Dataset entries:
[Start of Attachment]

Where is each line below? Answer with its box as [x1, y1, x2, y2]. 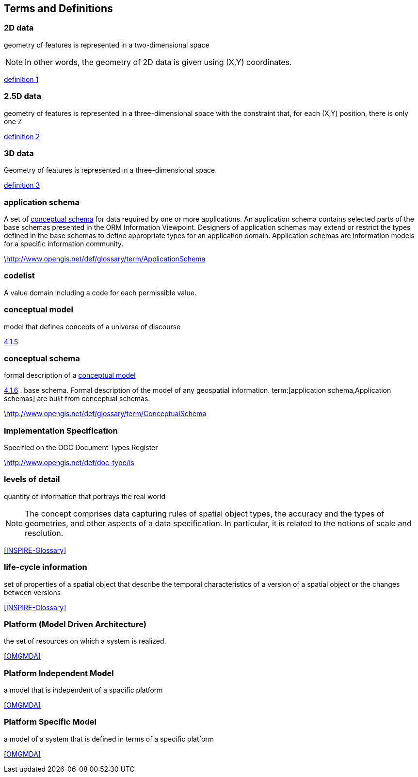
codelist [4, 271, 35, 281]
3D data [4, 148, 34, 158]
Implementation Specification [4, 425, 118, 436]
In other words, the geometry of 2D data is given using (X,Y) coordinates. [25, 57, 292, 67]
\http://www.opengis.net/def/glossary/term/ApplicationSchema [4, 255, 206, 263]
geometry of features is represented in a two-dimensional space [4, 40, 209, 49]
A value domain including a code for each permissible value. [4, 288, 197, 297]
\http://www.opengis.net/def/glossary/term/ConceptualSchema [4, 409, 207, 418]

[End of Attachment]
[Start of Attachment]

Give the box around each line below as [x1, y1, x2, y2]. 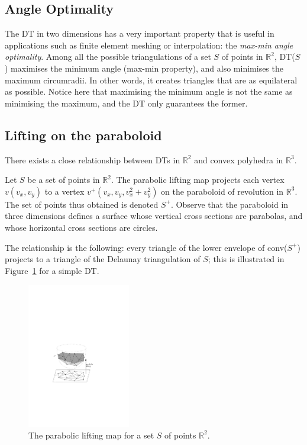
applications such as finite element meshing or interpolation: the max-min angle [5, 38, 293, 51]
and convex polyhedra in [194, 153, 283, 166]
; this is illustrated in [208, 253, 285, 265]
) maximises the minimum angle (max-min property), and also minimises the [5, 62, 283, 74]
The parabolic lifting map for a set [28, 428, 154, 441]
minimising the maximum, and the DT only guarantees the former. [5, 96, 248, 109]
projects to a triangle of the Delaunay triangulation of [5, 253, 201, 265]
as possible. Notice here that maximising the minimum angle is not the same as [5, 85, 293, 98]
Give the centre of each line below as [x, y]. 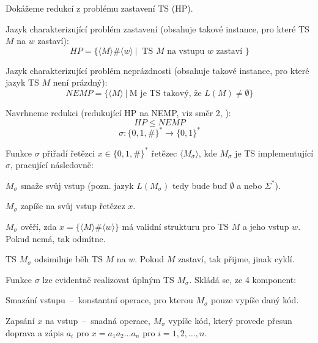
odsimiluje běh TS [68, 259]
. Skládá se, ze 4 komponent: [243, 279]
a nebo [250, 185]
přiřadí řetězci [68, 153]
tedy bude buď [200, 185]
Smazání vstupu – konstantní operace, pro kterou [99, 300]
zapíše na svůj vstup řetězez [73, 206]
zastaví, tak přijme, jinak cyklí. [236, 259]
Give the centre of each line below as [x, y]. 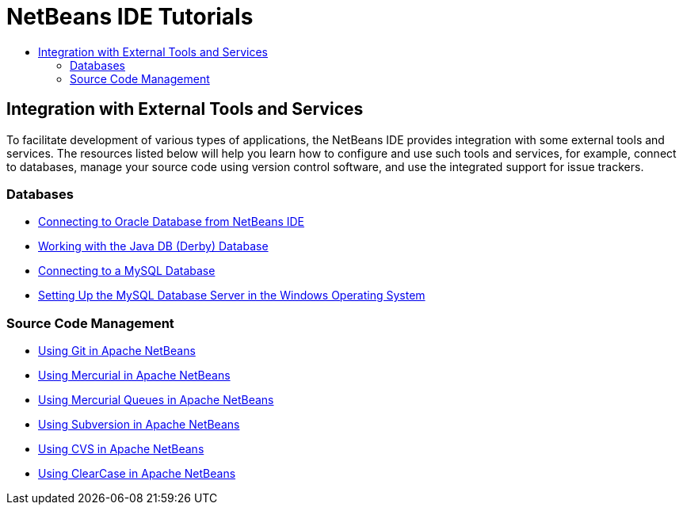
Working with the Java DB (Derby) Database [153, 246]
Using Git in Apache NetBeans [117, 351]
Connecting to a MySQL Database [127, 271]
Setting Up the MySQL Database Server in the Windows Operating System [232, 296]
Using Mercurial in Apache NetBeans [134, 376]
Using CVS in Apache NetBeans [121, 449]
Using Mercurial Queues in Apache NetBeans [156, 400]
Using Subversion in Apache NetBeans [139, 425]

[End of Attachment]

About this exercise: Could the stretch from the line with "The parabolic lifting" through the line with "Using Subversion in" in the listing above be restated word for word, minus the pictures?

Solved problem:
The parabolic lifting map for a set [28, 428, 154, 441]
minimising the maximum, and the DT only guarantees the former. [5, 96, 248, 109]
projects to a triangle of the Delaunay triangulation of [5, 253, 201, 265]
as possible. Notice here that maximising the minimum angle is not the same as [5, 85, 293, 98]
Give the centre of each line below as [x, y]. 
odsimiluje běh TS [68, 259]
. Skládá se, ze 4 komponent: [243, 279]
a nebo [250, 185]
přiřadí řetězci [68, 153]
tedy bude buď [200, 185]
Smazání vstupu – konstantní operace, pro kterou [99, 300]
zapíše na svůj vstup řetězez [73, 206]
zastaví, tak přijme, jinak cyklí. [236, 259]
Give the centre of each line below as [x, y]. 
Working with the Java DB (Derby) Database [153, 246]
Using Git in Apache NetBeans [117, 351]
Connecting to a MySQL Database [127, 271]
Setting Up the MySQL Database Server in the Windows Operating System [232, 296]
Using Mercurial in Apache NetBeans [134, 376]
Using CVS in Apache NetBeans [121, 449]
Using Mercurial Queues in Apache NetBeans [156, 400]
Using Subversion in Apache NetBeans [139, 425]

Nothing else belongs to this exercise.